- WHAT IS BEING ASKED -
Tally the lines in the records underneath that contain the string "prints", and state the figure by itself.
Segment Open
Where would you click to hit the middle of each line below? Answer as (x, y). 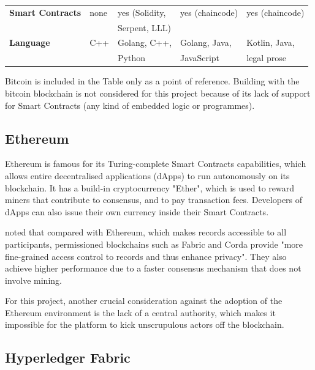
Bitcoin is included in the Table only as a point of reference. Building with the (152, 81)
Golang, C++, (145, 43)
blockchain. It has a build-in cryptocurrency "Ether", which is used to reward (150, 187)
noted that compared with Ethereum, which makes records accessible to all (146, 232)
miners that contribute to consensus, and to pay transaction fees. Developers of (154, 200)
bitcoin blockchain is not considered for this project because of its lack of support (158, 93)
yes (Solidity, (142, 12)
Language (30, 43)
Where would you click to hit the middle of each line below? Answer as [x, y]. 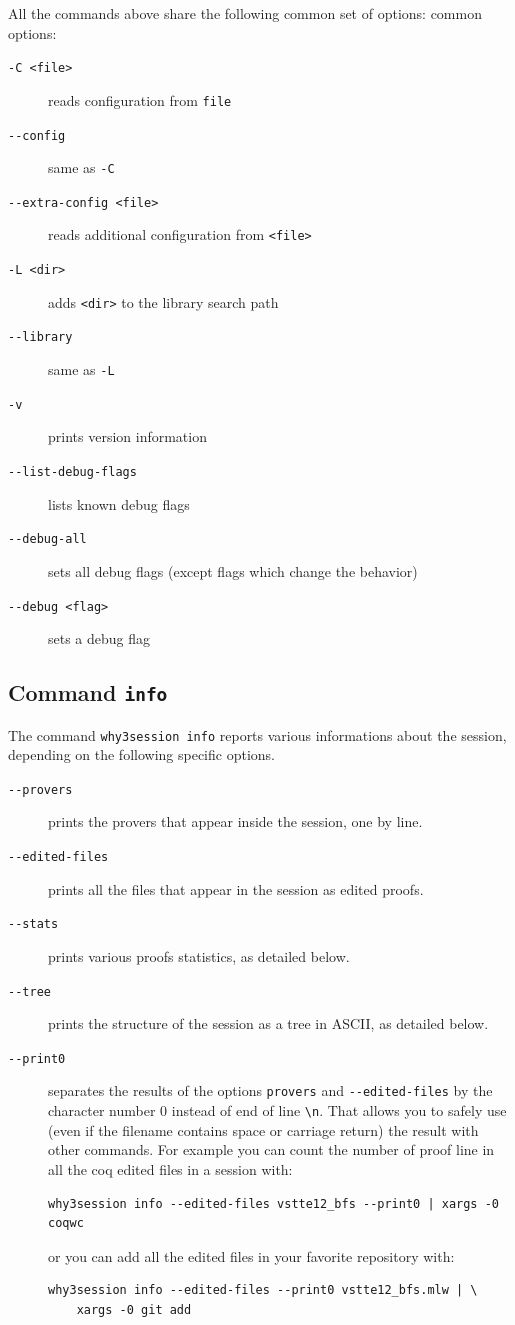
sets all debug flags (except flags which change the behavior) [233, 570]
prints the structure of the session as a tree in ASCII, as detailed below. [268, 1023]
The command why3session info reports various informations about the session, [257, 734]
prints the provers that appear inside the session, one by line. [235, 821]
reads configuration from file [140, 99]
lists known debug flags [119, 503]
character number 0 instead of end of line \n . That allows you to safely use [277, 1110]
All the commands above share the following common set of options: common [245, 13]
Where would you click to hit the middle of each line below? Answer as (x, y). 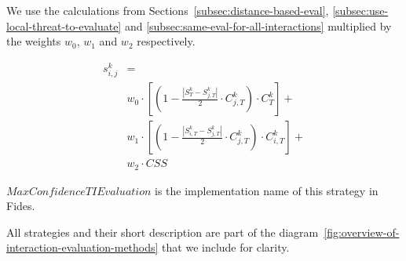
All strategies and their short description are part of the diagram (163, 232)
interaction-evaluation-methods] (82, 247)
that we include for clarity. (226, 247)
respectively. (166, 41)
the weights (34, 41)
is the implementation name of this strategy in (267, 190)
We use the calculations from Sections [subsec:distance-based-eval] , (168, 10)
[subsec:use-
Segment Closed
- TASK SOLUTION -
2